Norma introduces Narvel to her orphaned grandniece Maya (Quintessa Swindel), whom he has to train so she can take over the garden and eventually keep it in the family.
Narvel is warm towards Maya but always in a professional manner, until the day she comes to the garden with bruises. Narvel’s instinct to protect risks his job and relationship with Norma, but also risks revealing to the world his secret – that he’s an ex-white supremacist on witness protection.

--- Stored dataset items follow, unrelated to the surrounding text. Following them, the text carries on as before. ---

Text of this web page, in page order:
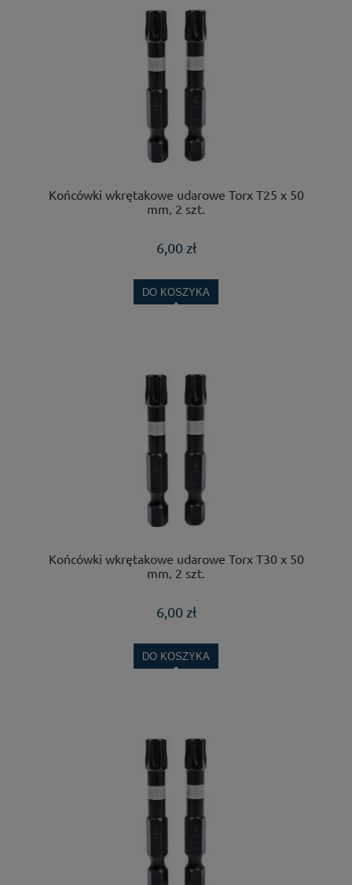
Końcówki wkrętakowe udarowe Torx T25 x 50
mm, 2 szt.
6,00 zł
DO KOSZYKA
Końcówki wkrętakowe udarowe Torx T30 x 50
mm, 2 szt.
6,00 zł
DO KOSZYKA

I don’t see Schrader as interested in this story as he is in the other two films. Narvel is a compelling character, and Edgerton plays him with careful stoicism, but there’s a strange heavy-handedness in Schrader’s narrative style that doesn’t match the visual language of the film. Quiet moments of observation are followed by blatant metaphors – gardening is a way for Narvel to expose his divisive philosophies (“gardening is the manipulation of the natural world, a creation of order where order is appropriate”). Still, it’s all capped by rushed melodramatic moments that feel rather like a narrative necessity Schrader wasn’t particularly interested in.
The idea behind the film is exciting, and encapsulates well the themes Schrader developed in the previous two films. But it also serves as an interesting call back to another Schrader work, when he redoes the climax of Taxi Driver (which hewrote) with different stakes and a different – more civilised – outcome. If anything, that moment explains everything about Master Gardener, a film made by a 77-year-old man in an internal fight against his violent instincts.
Verdict: 3 out of 5
For older men with a soft spot for films about redemption, but think Clint Eastwood is too corny.